On the other hand, here we get special insight into the attitude/understanding of statistics common in university psychology programs, and hence a particularly damning look into the field itself. This is how the research works; you come up with a 'just so' gut feeling, and you look and look and look until invariably you come up with /some/ evidence for it and then publish.
> This is the opposite of how useful research and/or data science works. Data should be taken as is and then learned from. It certainly should not be gathered in an effort to directly prove a conclusion that you are already "convinced" of.

Get down off the pulpit. If the data said the opposite, I would instantly change my worldview.

But you are correct, in that my wording or attitude was incorrect. I should have said "I suspect" instead of "I am convinced" and instead of "might support this conclusion" I should have said "might support or refute this hypothesis".

Which is to say, don't scientists at least have a hypothesis in mind before they collect data related to it? Otherwise, why would you be testing at all, and for what exactly? You can't just take millions of data points, put them into a blender and get proven theories out of it!

Anyway, that's what I'd have at this point, a hypothesis. I should have used that wording, my bad.

And something that you suspect (or even of which you are convinced) but can't prove is a decent starting place for trying to find the data to prove or refute it.
Evidence doesn't fall from the sky. People create a hypothesis and they seek evidence to test it. Also, your snark is useless.
That's not really true -- there are multiple ways of approaching this.

One camp says "collect any data that might be relevant, and then begin looking at the data to try to figure out what the hypotheses should be"

The other camp says "formulate a hypothesis, and then find the data you need to test that hypothesis".

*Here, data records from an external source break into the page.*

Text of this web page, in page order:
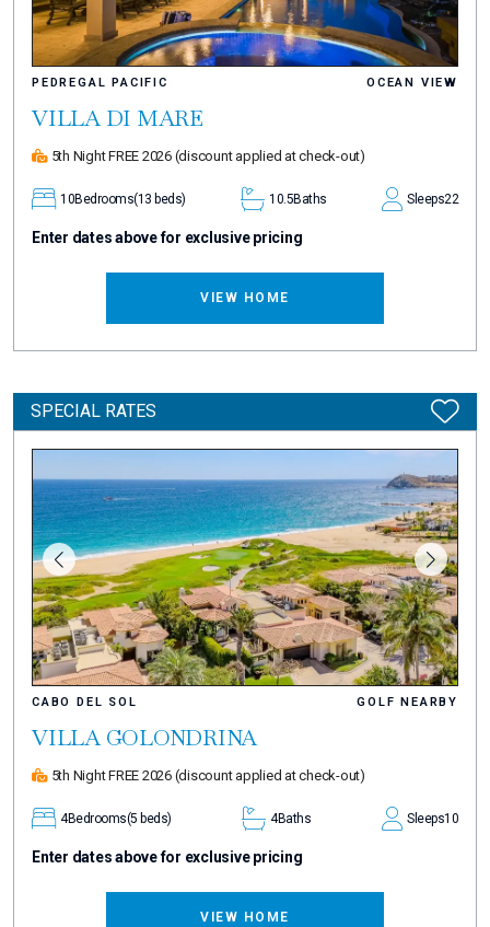
PEDREGAL PACIFIC OCEAN VIEW
VILLA DI MARE
5th Night FREE 2026 (discount applied at check-out)
10Bedrooms(13 beds) 10.5Baths Sleeps22
Enter dates above for exclusive pricing
VIEW HOME
SPECIAL RATES
CABO DEL SOL GOLF NEARBY
VILLA GOLONDRINA
5th Night FREE 2026 (discount applied at check-out)
4Bedrooms(5 beds) 4Baths Sleeps10
Enter dates above for exclusive pricing
VIEW HOME
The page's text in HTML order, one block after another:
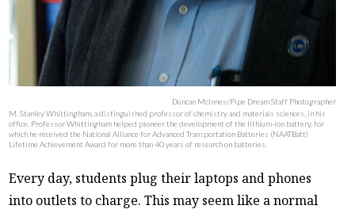
Duncan McInnes/Pipe Dream Staff Photographer
M. Stanley Whittingham, a distinguished professor of chemistry and materials sciences, in his
office. Professor Whittingham helped pioneer the development of the lithium-ion battery, for
which he received the National Alliance for Advanced Transportation Batteries (NAATBatt)
Lifetime Achievement Award for more than 40 years of research on batteries.
Every day, students plug their laptops and phones
into outlets to charge. This may seem like a normal
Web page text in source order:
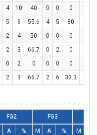
4 10 40 0 0 0
5 9 55.6 4 5 80 2
2 4 50 0 0 0
2 3 66.7 0 2 0 0
0 2 0 0 0 0
2 3 66.7 2 6 33.3 2
FG2 FG3
A % M A % M
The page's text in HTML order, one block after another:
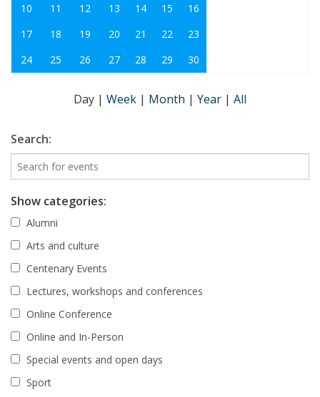
10
11 12 13 14 15
16
17
18 19 20 21 22
23
24
25 26 27 28 29 30
Day | Week | Month | Year | All
Search:
Show categories:
Alumni
Arts and culture
Centenary Events
Lectures, workshops and conferences
Online Conference
Online and In-Person
Special events and open days
Sport
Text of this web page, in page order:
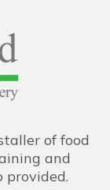
of food
and
provided.
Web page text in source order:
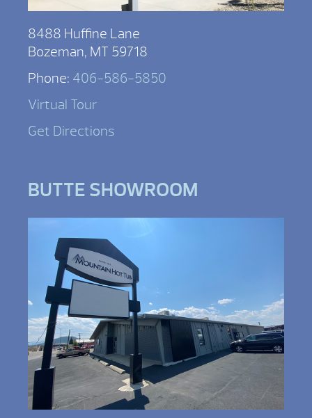
8488 Huffine Lane
Bozeman, MT 59718
Phone: 406-586-5850
Virtual Tour
Get Directions
BUTTE SHOWROOM
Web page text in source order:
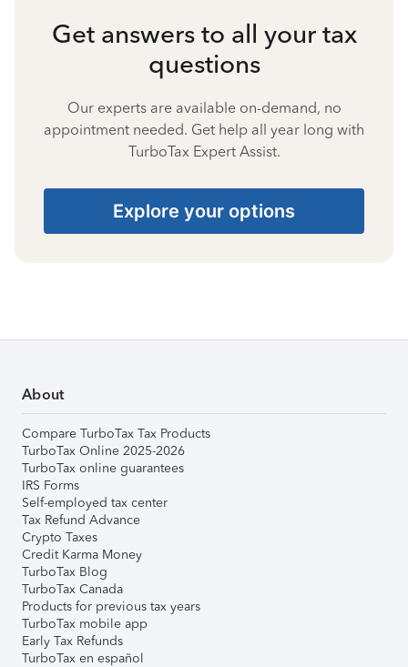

The problem with the latter approach in the social sciences -- or any setting with lots of unknown latent variables -- is that it's often possible to find some data set for which a given hypothesis holds with p < 0.05. So whenever there are a lot of latent variables, it makes a lot more sense to construct a high quality data set first, and then start hypothesis testing.

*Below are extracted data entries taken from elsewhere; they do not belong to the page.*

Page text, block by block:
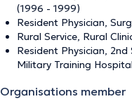
(1996 - 1999)
Resident Physician,
Rural Service, Rural
Resident Physician,
Military Training
Organisations member
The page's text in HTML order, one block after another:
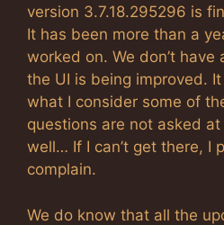
version 3.7.18.295296 is
It has been more than a
worked on. We don’t
the UI is being improved.
what I consider some of
questions are not asked
well… If I can’t get there, I
complain.
We do know that all the
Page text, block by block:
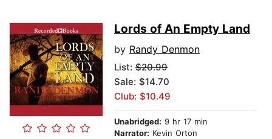
Lords of An Empty Land
by Randy Denmon
List: $20.99
Sale: $14.70
Club: $10.49
Unabridged: 9 hr 17 min
Narrator: Kevin Orton
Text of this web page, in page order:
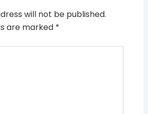
will not be published.
are marked *
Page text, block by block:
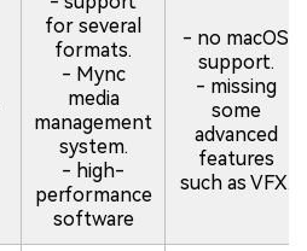
for several
formats.
- Mync
media
management
system.
- high-
performance
software
- no macOS
support.
- missing
some
advanced
features
such as VFX.
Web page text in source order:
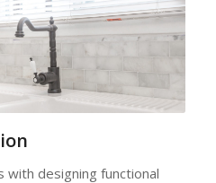
with designing functional
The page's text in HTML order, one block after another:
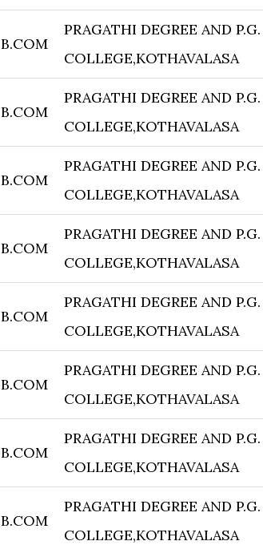
B.COM
PRAGATHI DEGREE AND P.G.
COLLEGE,KOTHAVALASA
B.COM
PRAGATHI DEGREE AND P.G.
COLLEGE,KOTHAVALASA
B.COM
PRAGATHI DEGREE AND P.G.
COLLEGE,KOTHAVALASA
B.COM
PRAGATHI DEGREE AND P.G.
COLLEGE,KOTHAVALASA
B.COM
PRAGATHI DEGREE AND P.G.
COLLEGE,KOTHAVALASA
B.COM
PRAGATHI DEGREE AND P.G.
COLLEGE,KOTHAVALASA
B.COM
PRAGATHI DEGREE AND P.G.
COLLEGE,KOTHAVALASA
B.COM
PRAGATHI DEGREE AND P.G.
COLLEGE,KOTHAVALASA
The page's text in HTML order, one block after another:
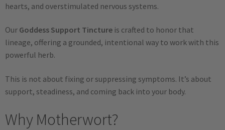
hearts, and overstimulated nervous systems.
Our Goddess Support Tincture is crafted to honor that
lineage, offering a grounded, intentional way to work with this
powerful herb.
This is not about fixing or suppressing symptoms. It’s about
support, steadiness, and coming back into your body.
Why Motherwort?

The problem with the former approach is that you really need to know "this set of data is probably really interesting / representative for an entire range of hypotheses about topic X", but that's often not clear from the outset. And it's often the case that for any particular hypothesis, there are lots of other data sets you might know could also be relevant.

In any case, whenever there are lots of unknown latent variables, cherry-picking data sets that confirm your hypothesis is a really good way to lead yourself astray.

My solution is to just avoid working in fields with lots of latent variables, but that has limitations was well :-)